Clearly, Sorcery wasn't as simple as weaving spells. It had several different disciplines within that broad definition, and it would take many, many years of study to come to an understanding of his own abilities. Weaving spells was just one of the aspects of Sorcery.

But thoughts of the future yielded to thoughts of the present. They were still travelling northwest, and Tarrin was still looking for an ideal place to stop, an ideal battleground that would stack the deck in his favor. Jegojah was coming, and he was just starting to feel… twinges, little variances in the Weave that he thought were being caused by something unnatural. That could be Jegojah, for it was an undead being, and it was also possessed of formidable magical abilities. He couldn't pin a location to that feeling, but it was not close. That was all he could tell. But if it was close enough for him to sense it, then it had to be a maximum of twelve days away. That was when he started feeling the crown of the Aeradalla. And since the crown was such an incredibly powerful artifact, he doubted that he would feel Jegojah coming from a similar distance. Jegojah's probable effect on the Weave was nowhere near that. That meant to him that Jegojah was much closer than twelve days away, if that sense was actually him. That made finding a suitable location to challenge the Doomwalker his highest priority, because he would take no chances in this.
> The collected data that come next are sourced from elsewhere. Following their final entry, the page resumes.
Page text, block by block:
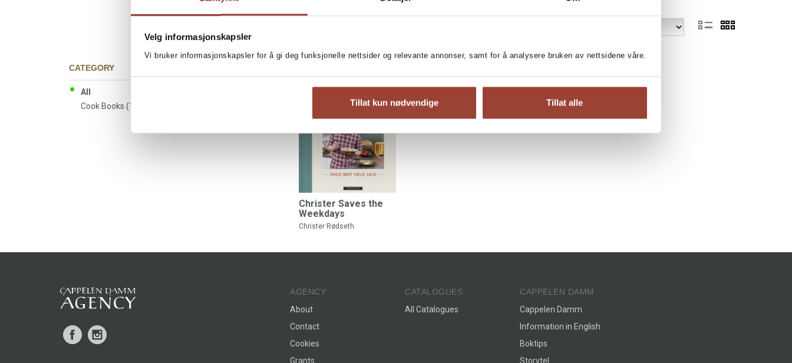
Velg informasjonskapsler
Vi bruker informasjonskapsler for å gi deg funksjonelle nettsider og relevante annonser, samt for å analysere bruken av nettsidene våre.
Tillat kun nødvendige Tillat alle
CATEGORY
All
Cook Books (1)
Christer Saves the
Weekdays
Christer Rødseth
Facebook
AGENCY
About
Contact
Cookies
Grants
CATALOGUES
All Catalogues
CAPPELEN DAMM
Cappelen Damm
Information in English
Boktips
Storytel

Jegojah was… special. It had killed Faalken, nearly killed his family, and had hounded and tortured him for years, by either deed or fear. It was going to end. This would be the last time he crossed swords with Jegojah, one way or another. Thinking of it made his hackles rise, but it also made him remember the vision that the Goddess had given him about Jegojah. That Faalken had been standing in front of the Doomwalker, his decayed body making it obvious he was a corpse, holding a flaming sword. What did it mean? Was it a warning for him not to get too carried away? Would Faalken's memory interfere somehow, as the vision suggested, or would it cause him to come into danger? Just thinking about that fateful day when Jegojah killed Faalken, killed him because Tarrin had lost control, made him suddenly furious. Jegojah had killed Faalken, but Tarrin had abandoned him to his death just so he could destroy Jegojah. The anger was directed at Jegojah, but some of it was focused on himself. That day had shown him the consequences of his actions. That day, his rage had cost him a friend, and caused him to vow that no one else was going to die if he could help it. Killing Jegojah would bring closure to him, he felt. Destroying the Doomwalker once and for all would avenge Faalken, and would act as atonement for allowing the valiant Knight to die. Jegojah was a physical embodiment of the demons that had plagued Tarrin since becoming Were, and he meant to destroy the Doomwalker, and them, and vanquish those demons back to the nether realms.

They stopped for lunch and to wait out the heat of the day in the shade of a large overhanging rock, then moved on again. The hilly terrain of the desert became progressively more and more rocky, and rugged foothills of respecatable size had begun to show through the heat haze that made looking at distance in the desert an uncertain pasttime. Tarrin and Sarraya found themselves running from valley to valley to avoid climbing the steeper and steeper hillsides, moving through terrain that very nearly seemed mountainous.